### INSTRUCTIONS TO FOLLOW
The answer must restate the listing word for word, without its images.

INFORMATION SUPPLIED START

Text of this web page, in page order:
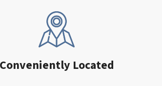
Conveniently Located
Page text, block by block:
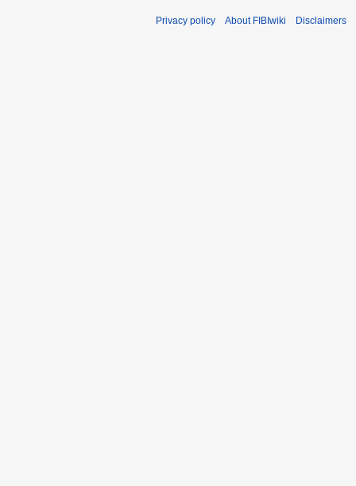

INFORMATION SUPPLIED END

### RESULT BELOW
Text of this web page, in page order:
Conveniently Located
Page text, block by block:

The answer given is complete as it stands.